The OECD has also worked with G20 countries to develop a global form of FATCA, formally known as the Common Reporting Standard (CRS). The CRS is expected to become the global standard for automatic exchange of information. While FATCA-implemented IGAs are tailored to address U.S. tax issues with another specific country, CRS is implemented under Competent Authority Agreements (CAA) and can be structured to include two or more countries. CAAs are expected to better represent the tax compliance needs of all countries involved, rather than just those of the United States, as IGAs are often perceived to do. According to the OECD, as of June 2017, over 90 taxing jurisdictions have signed CAAs to participate in the automatic exchange of information. The information exchange for many of the participating countries is scheduled to begin in September 2017.

Although these agreements are primarily notorious for exchanging information regarding undisclosed foreign brokerage and bank accounts, a recent U.S. Tax Court case reduced a taxpayer’s foreign tax credits claimed after the IRS discovered that substantially all of the foreign taxes originally paid were refunded.

In Sotiropoulos v. Commissioner, the taxpayer, a U.S. citizen who resided and worked in London from 2002 to 2006, had U.K. compensation and taxes withheld that were reported on a U.K. tax return. As a U.S. citizen, the taxpayer was also required to file U.S. tax returns for the corresponding years, which reported her U.K. compensation and claimed foreign tax credits for the taxes withheld/paid to Her Majesty’s Revenue and Customs (HMRC), the U.K. taxing authority.

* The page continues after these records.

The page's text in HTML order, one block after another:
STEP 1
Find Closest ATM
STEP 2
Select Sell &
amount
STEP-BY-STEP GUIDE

The taxpayer subsequently filed amended U.K. returns for the relevant years to report losses attributable to U.K. film investments she made. The results of these losses produced significant overpayments of U.K. taxes, which the taxpayer elected to have refunded. The taxpayer however, did not notify the Secretary regarding the U.K. tax refunds as required by IRC section 905(c)(1)(C), because it was uncertain if the claimed losses would be sustained upon examination by HMRC.

Although the taxpayer had failed to disclose the U.K. refunds, the IRS was notified of the taxpayer’s U.K. refunds received under the terms of the U.S./U.K. information exchange agreement. The IRS consequently reduced the taxpayer’s foreign tax credits claimed and issued the taxpayer a notice of deficiency for the years in question. The Tax Court concluded that the term “refund” does not connote finality or the final determination of a tax liability for U.S. federal income tax. Even though the taxpayer might have to repay the amounts originally refunded, it does not mean the taxpayer did not receive a refund reportable under IRC section 905(c)(1)(C).

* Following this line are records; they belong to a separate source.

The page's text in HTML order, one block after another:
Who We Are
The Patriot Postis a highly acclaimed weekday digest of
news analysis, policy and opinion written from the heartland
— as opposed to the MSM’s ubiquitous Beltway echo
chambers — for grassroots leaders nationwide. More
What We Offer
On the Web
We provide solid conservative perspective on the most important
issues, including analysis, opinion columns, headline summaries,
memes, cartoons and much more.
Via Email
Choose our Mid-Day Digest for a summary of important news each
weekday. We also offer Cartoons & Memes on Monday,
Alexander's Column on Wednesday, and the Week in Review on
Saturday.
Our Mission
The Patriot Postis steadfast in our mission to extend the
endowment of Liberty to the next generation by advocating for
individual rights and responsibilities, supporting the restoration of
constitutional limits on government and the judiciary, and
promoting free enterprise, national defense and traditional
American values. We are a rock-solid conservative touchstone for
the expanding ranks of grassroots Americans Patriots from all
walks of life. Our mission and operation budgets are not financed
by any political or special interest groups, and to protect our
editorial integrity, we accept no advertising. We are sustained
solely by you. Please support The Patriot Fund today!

Tax preparers dealing with international tax compliance issues should take notice of the Sotiropoulos opinion. With information exchange agreements becoming more prevalent among governments and taxing authorities, taxpayers must be aware that events that often went unnoticed may now reveal themselves. As the enforcement of international tax compliance increases worldwide, preparers and taxpayers alike should be advised to consider the potential tax implications resulting from the open exchange of information.


ladasCharles Ladas, CPA, is a tax supervisor at Citrin Cooperman & Company, LLP.  He is involved with a wide array of tax services for domestic and international clients. The services include tax compliance for businesses and high-net-worth individuals, tax provisions for corporations, and tax research, with an emphasis on international tax issues.  Mr. Ladas is licensed in New York State and is a member of the NYSSCPA and AICPA.  He is also a member of the NYSSCPA’s International Taxation Committee. He can be reached at cladas@citrincooperman.com.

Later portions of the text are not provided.